The Pinstripe folks trucked in 2,500 square yards of sod for the game and may want to consider appealing for a refund.
“The field, it was interesting,” Kelly said. “We changed spikes. We had our molded (cleats) on, and we changed to our screw-in (cleats) after our program warm-ups, because we were not able to get any hold on the field.”
Kelly said the field played completely different in Friday’s walkthrough, because the ground was still frozen. When the field thawed, it became slick.
“Didn’t affect the outcome of the game in any fashion,” he said. “We’ve played in worse conditions. But we had some slick spots. But Kyle Brindza when we need a kick, he drills one late in the game. … He goes out and kicks the field goal regardless of the conditions.”
Kelly, too, adjusted his offensive game plan to counter the conditions. McDaniel said the Irish got away from cutback runs in the second half, because cuts were so difficult to execute and instead pounded the ball right at Rutgers, which also had to to with attitude.
“I think it was just everybody kind of looked at each other and said, ‘Hey, let’s just go do this thing,’” McDaniel said. “‘Let’s go win it. Pound it out like we’ve done so many times this year and just make things happen.’”
Quarterback Tommy Rees did just enough of that in a game that kind of encapsulated his career – some bad, more good, unquestioned effort and resolve.
Running Kelly’s retro fast-paced spread offense, which the coach suggested is on its way back for good, Rees slinged the ball a Notre Dame-record 47 times, completing 27 of them for 319 yards. In the process, he climbed to 7,670 career passing yards and skipped past Ron Powlus for No. 3 on the ND all-time list.
He didn’t throw a TD, but he was also interception-free in start No. 31, finishing his career a perfect 12-0 in games in which he didn’t throw a pick, 11-8 in games in which he threw at least one. He also added two planned runs Saturday, the second and third of the season. One went for five yards, his longest jaunt since 2011.
Kelly gave the game ball to the trainers for their work on minimizing the ill-effects of the flu.
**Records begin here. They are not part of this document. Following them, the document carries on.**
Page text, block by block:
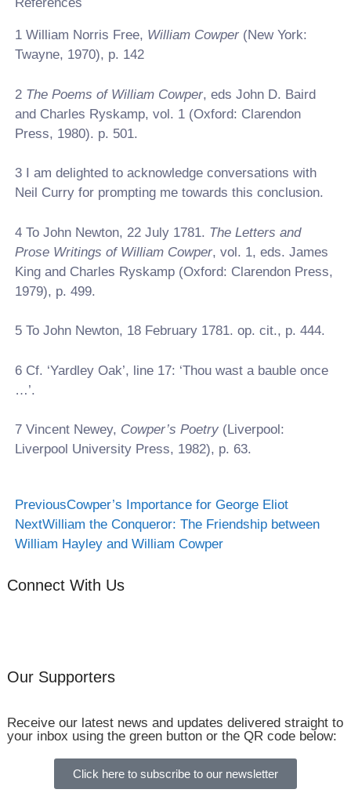
References
1 William Norris Free, William Cowper (New York:
Twayne, 1970), p. 142
2 The Poems of William Cowper, eds John D. Baird
and Charles Ryskamp, vol. 1 (Oxford: Clarendon
Press, 1980). p. 501.
3
I am delighted to acknowledge conversations with
Neil Curry for prompting me towards this conclusion.
4 To John Newton, 22 July 1781. The Letters and
Prose Writings of William Cowper, vol. 1, eds. James
King and Charles Ryskamp (Oxford: Clarendon Press,
1979), p. 499.
5 To John Newton, 18 February 1781. op. cit., p. 444.
6 Cf. ‘Yardley Oak’, line 17: ‘Thou wast a bauble once
…’.
7 Vincent Newey, Cowper’s Poetry (Liverpool:
Liverpool University Press, 1982), p. 63.
PreviousCowper’s Importance for George Eliot
NextWilliam the Conqueror: The Friendship between
William Hayley and William Cowper
Connect With Us
Our Supporters
Receive our latest news and updates delivered straight to
your inbox using the green button or the QR code below:
Click here to subscribe to our newsletter

The Pinstripe Bowl gave left tackle Zack Martin, who played his school-record 52nd career start with four first-year starters.
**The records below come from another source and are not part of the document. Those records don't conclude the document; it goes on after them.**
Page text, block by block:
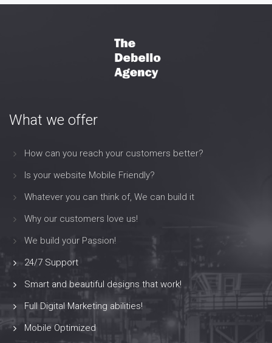
What we offer
How can you reach your customers better?
Is your website Mobile Friendly?
Whatever you can think of, We can build it
Why our customers love us!
We build your Passion!
24/7 Support
Smart and beautiful designs that work!
Full Digital Marketing abilities!
Mobile Optimized
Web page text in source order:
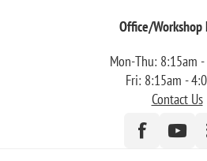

“I call it the Larry Bird effect,” Kelly said, “where an offensive lineman can make others better around him.”
The thing that heartened Kelly is that Martin wasn’t alone, and not everyone who has the Larry Bird effect is walking out the door with expired eligibility.
“They’ll leave an indelible mark in our relationship here,” Kelly said of a senior group that includes the first class he recruited at ND and the last of the Charlie Weis recruits, “not only on the staff and myself, but the younger players that we hope they’ll carry with them.”